Source data:
*** Begin section ***
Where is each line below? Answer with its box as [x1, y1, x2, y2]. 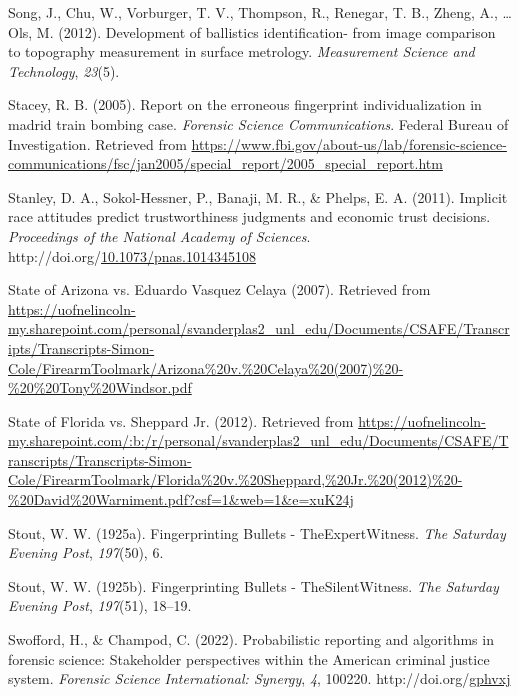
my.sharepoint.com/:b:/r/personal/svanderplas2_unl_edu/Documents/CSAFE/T [8, 430, 509, 451]
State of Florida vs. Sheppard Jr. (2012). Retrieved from [8, 410, 354, 431]
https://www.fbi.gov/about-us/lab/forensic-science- [191, 133, 507, 154]
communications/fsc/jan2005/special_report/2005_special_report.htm [8, 153, 443, 174]
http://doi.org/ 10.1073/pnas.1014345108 [8, 245, 256, 266]
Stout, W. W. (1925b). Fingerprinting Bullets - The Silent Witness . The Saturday [8, 575, 499, 596]
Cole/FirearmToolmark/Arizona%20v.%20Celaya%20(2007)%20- [8, 357, 404, 378]
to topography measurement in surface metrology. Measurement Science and [8, 41, 475, 62]
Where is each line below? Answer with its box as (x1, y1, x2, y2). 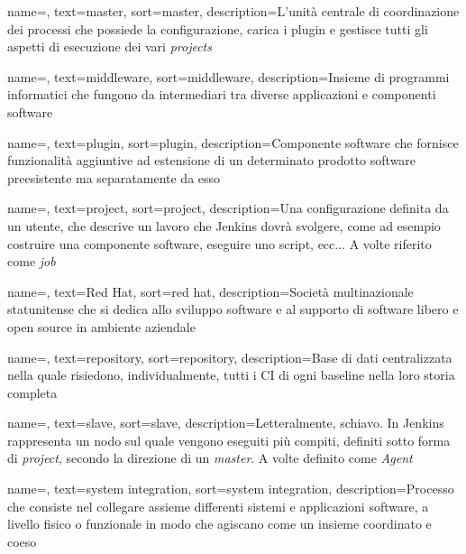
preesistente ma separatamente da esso (7, 168, 221, 187)
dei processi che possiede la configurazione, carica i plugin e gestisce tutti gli (7, 19, 428, 38)
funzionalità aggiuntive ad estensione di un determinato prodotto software (7, 151, 416, 170)
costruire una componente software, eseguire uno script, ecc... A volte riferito (7, 234, 432, 253)
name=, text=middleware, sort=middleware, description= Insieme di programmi (7, 67, 450, 86)
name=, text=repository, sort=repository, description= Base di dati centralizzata (7, 347, 452, 366)
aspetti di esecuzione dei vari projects (7, 37, 212, 56)
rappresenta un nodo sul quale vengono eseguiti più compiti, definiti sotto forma (7, 430, 451, 449)
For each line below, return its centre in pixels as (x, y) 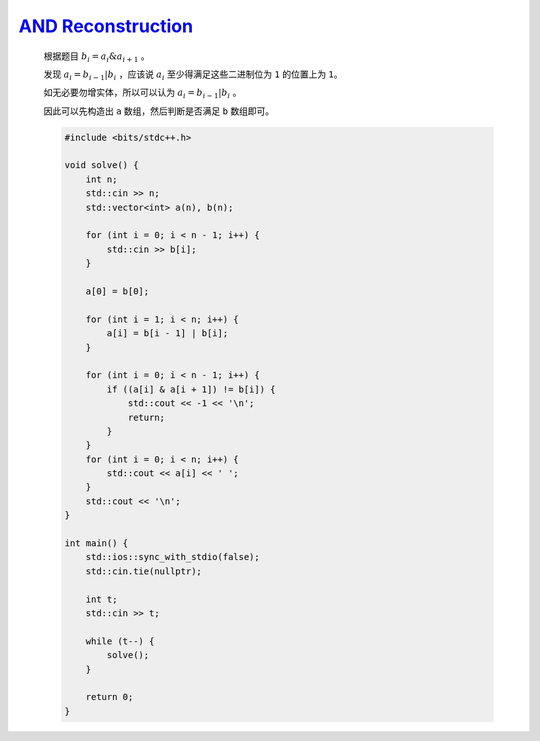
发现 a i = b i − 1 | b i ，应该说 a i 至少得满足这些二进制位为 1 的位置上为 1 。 (193, 75)
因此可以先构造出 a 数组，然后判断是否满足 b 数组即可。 (159, 111)
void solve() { (101, 165)
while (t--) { (120, 641)
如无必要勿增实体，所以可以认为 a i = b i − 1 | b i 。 (142, 93)
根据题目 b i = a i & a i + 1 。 (96, 57)
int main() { (96, 543)
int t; (101, 599)
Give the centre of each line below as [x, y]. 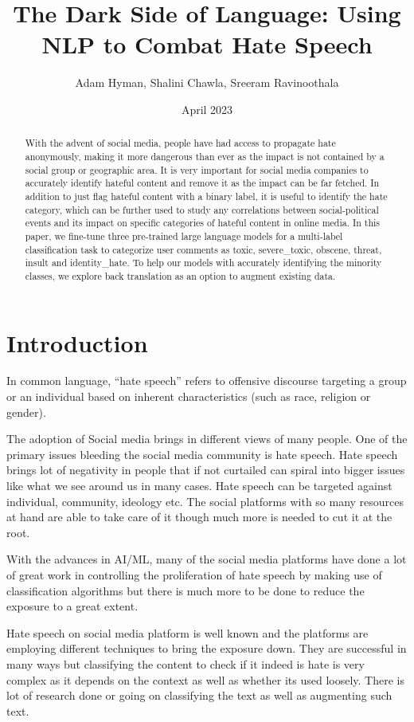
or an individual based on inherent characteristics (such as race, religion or [189, 396]
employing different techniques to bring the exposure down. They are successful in [207, 648]
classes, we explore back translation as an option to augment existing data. [180, 275]
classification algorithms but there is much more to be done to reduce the [186, 590]
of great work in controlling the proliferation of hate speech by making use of [194, 574]
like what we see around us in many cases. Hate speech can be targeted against [199, 486]
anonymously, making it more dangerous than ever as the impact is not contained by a [205, 156]
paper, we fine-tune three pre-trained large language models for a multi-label [184, 235]
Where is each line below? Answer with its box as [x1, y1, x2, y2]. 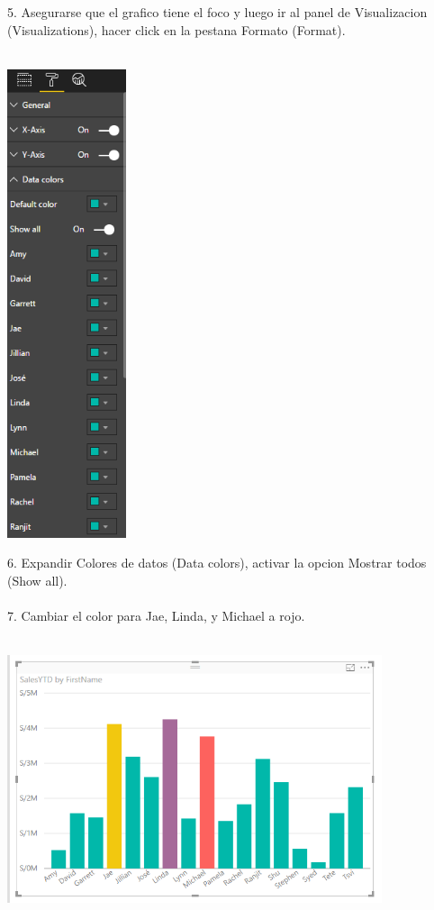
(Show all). [7, 570, 68, 589]
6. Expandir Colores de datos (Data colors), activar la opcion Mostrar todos [7, 553, 427, 572]
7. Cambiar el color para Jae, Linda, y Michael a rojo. [7, 606, 305, 625]
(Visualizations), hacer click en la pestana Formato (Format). [7, 20, 346, 39]
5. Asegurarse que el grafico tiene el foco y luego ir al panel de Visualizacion [7, 3, 428, 21]
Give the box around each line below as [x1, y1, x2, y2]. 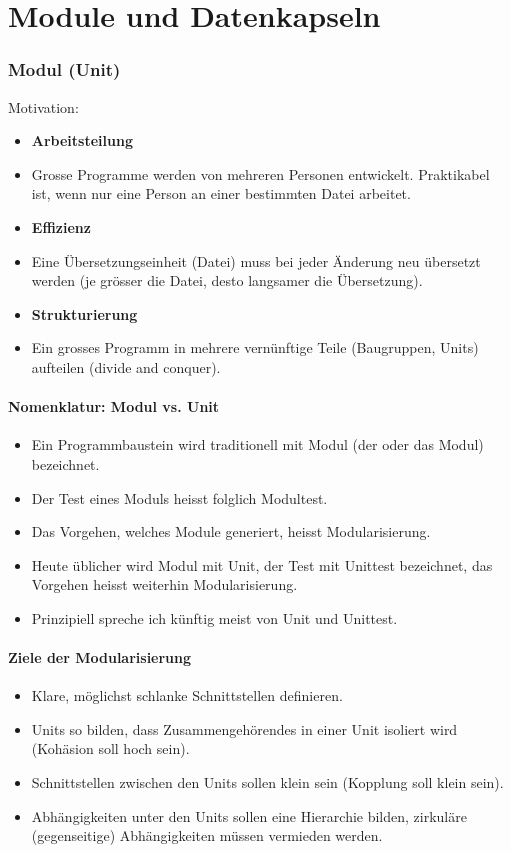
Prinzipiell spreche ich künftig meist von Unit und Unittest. [31, 607, 398, 628]
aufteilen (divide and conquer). [31, 356, 221, 377]
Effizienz [31, 216, 91, 237]
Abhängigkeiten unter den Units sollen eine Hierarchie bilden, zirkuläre [31, 805, 467, 826]
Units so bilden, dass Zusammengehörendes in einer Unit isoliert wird [31, 718, 458, 739]
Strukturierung [31, 303, 138, 324]
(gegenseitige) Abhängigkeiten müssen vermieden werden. [31, 825, 383, 846]
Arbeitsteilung [31, 130, 133, 151]
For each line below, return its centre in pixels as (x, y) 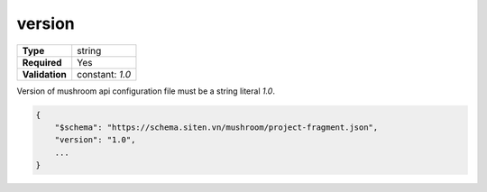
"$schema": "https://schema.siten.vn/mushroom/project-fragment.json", (216, 127)
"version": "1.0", (95, 140)
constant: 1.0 (104, 74)
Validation (45, 74)
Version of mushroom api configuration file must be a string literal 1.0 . (146, 91)
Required (42, 62)
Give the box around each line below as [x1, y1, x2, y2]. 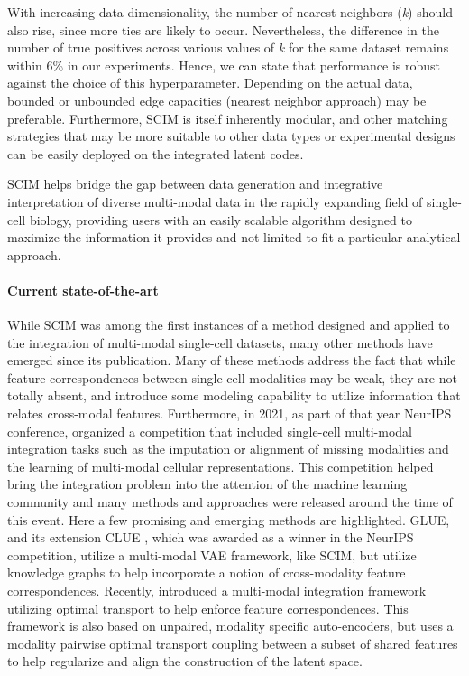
*** End section ***
What to do:
Your answer should be one number: the count of lines in the data above that include the word "name".

Exercise output:
2